Die Verwalterin verhandelte wegen Mängeln am Gemeinschaftseigentum mit der Beklagten
seit April 2004. Im Oktober 2004 wurde in der Eigentümerversammlung die Verwalterin von
den Wohnungseigentümern bevollmächtigt, die Mängel am Gemeinschaftseigentum gerichtlich
geltend zu machen. Unter Einschaltung von Sachverständigen wurden weitere Verhandlungen
bis Ende 2007 geführt.
Die Kläger forderten im Jahre 2006 die Beklagte mit getrennten Schreiben unter Fristsetzung
zur Beseitigung von verschiedenen Baumängeln auf, u. a. Beseitigung der konstruktiv
fehlerhaften Dämmung der Loggien und der Beseitigung der konstruktiv und handwerklich
fehlerhaften Ausführung der Dachdeckung. Die Kläger erklärten die von ihnen für die
Beseitigung der Mängel gesetzte Frist für verlängerbar, wenn die Mängelbeseitigung in
Abstimmung mit dem Verwalter zeitnah in Aussicht stehe bzw. von der Beklagten schriftlich
zugesichert wäre.
Nachdem die Mängelbeseitigung nicht erfolgte, lehnten die Kläger weitere
Mängelbeseitigungsarbeiten ab und machen Schadensersatz wegen Nichterfüllung geltend.
Das Landgericht Berlin hat die Klage mit der Begründung abgewiesen, es fehle an einer
ordnungsgemäßen Fristsetzung mit Ablehnungsandrohung. Das Kammergericht hat der Klage
überwiegend stattgegeben.

Entscheidung

Der BGH weist die Revision des Bauträgers zurück. In den Entscheidungsgründen nimmt der
V. Senat Bezug auf die Entscheidung des Kammergerichts und führt im Übrigen aus: Soweit
die Revision der beklagten Bauträgerin sich darauf beruft, dass die Schreiben der Kläger von
2006 den gesetzlichen Anforderungen an eine Fristsetzung mit Ablehnungsandrohung nicht
genügen, weil sich die Kläger bereit erklärt haben, die Frist unter Umständen zu verlängern,
steht diese ausgesprochene Verlängerungsmöglichkeit der Wirksamkeit der Fristsetzung nicht
entgegen.
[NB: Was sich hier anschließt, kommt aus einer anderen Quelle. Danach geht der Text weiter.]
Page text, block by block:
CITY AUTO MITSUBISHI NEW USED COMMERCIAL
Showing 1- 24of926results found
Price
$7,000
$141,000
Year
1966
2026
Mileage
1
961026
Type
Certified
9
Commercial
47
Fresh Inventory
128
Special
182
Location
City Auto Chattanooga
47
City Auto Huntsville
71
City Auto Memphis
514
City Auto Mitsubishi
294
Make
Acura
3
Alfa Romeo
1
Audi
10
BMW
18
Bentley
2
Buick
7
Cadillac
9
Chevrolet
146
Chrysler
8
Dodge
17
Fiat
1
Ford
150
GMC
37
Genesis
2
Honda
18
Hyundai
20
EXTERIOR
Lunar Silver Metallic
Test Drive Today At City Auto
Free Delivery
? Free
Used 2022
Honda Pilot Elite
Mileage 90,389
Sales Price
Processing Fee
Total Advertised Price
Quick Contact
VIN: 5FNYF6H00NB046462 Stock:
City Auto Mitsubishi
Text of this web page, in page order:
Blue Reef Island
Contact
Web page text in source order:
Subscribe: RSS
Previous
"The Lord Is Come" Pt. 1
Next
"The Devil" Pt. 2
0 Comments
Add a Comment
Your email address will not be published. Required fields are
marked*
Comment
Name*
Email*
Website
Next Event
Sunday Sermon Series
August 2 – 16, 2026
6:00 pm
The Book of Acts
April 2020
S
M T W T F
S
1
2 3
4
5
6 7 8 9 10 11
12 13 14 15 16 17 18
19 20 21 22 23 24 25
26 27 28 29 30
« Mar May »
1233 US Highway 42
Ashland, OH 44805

Die zur Mängelbeseitigung gesetzte Frist wurde weder aufgehoben noch in das
Belieben der Beklagten gestellt.

Die Kläger haben in ihren Schreiben hinreichend deutlich gemacht, dass nach fruchtlosem
Ablauf der Frist Wandlung, Minderung oder Schadensersatz, ggf. Zug um Zug gegen
Rückgabe der Wohnungen, geltend gemacht werde. Sie haben ferner deutlich gemacht, dass
nach fruchtlosem Ablauf der Frist die Beseitigung der Mängel durch die Beklagte abgelehnt
werde. Die Fristsetzung mit Ablehnungsandrohung ist nicht deshalb unwirksam, weil die
Kläger auch angekündigt hatten, möglicherweise Minderung oder den sog. kleinen
Schadensersatz zu verlangen. Für die Geltendmachung und Durchsetzung dieser Rechte ist
zwar die Wohnungseigentümergemeinschaft zuständig, weil diese Rechte
gemeinschaftsbezogen sind und ein eigenständiges Vorgehen des einzelnen
Wohnungseigentümers nicht zulassen. Dies hat aber nicht die Unwirksamkeit der
Ablehnungsandrohung durch die Kläger zur Folge. Diese Ablehnungsandrohung ist vielmehr
insoweit wirksam, als die Kläger in Aussicht stellten, Wandlung oder großen Schadensersatz
geltend zu machen. Nur dann, wenn der Erwerber von vornherein ausschließlich die
Voraussetzungen für Ansprüche schaffen will, die er nur gemeinsam mit den anderen
Wohnungseigentümern durchsetzen kann, ist die Fristsetzung mit Ablehnungsandrohung
unwirksam. Auch die Tatsache, dass die Fristsetzung mit Ablehnungsandrohung erfolgte, als
die Wohnungseigentümergemeinschaft die das Gemeinschaftseigentum betreffenden
Gewährleistungsansprüche an sich gezogen hatte, macht die Fristsetzung mit
Ablehnungsandrohung durch die Kläger nicht unwirksam. Lässt sich die
Wohnungseigentümergemeinschaft die Rechte aus den einzelnen Erwerberverträgen auf
ordnungsgemäße Herstellung des Gemeinschaftseigentums durch Mehrheitsbeschluss
übertragen, so bezieht sich dieses Ansichziehen nicht auf die Rechte des einzelnen
Wohnungseigentümers, großen Schadensersatz zu verlangen, den Erwerbervertrag zu
wandeln oder von ihm zurückzutreten. Vielmehr ist der Erwerber von Wohnungseigentum
berechtigt, seine individuellen Ansprüche aus dem Vertrag mit dem Verkauf selbständig zu
verfolgen, so lange durch sein Vorgehen gemeinschaftsbezogene Interessen der
Wohnungseigentümer oder schützenswerte Interessen des Veräußerers nicht beeinträchtigt
sind. Der einzelne Erwerber kann in diesem Fall dem Veräußerer eine Frist mit
Ablehnungsandrohung selbst dann setzen, wenn die Gemeinschaft die Durchsetzung der
Mängelansprüche an sich gezogen hat. Das gilt jedenfalls für den Fall, dass die Gemeinschaft
ebenfalls Mängelbeseitigung fordert und noch keine weiteren Maßnahmen beschlossen hat,
sondern noch verhandelt. In diesem Fall ist die Interessenlage der Gemeinschaft mit der der
einzelnen Wohnungseigentümer grundsätzlich noch identisch.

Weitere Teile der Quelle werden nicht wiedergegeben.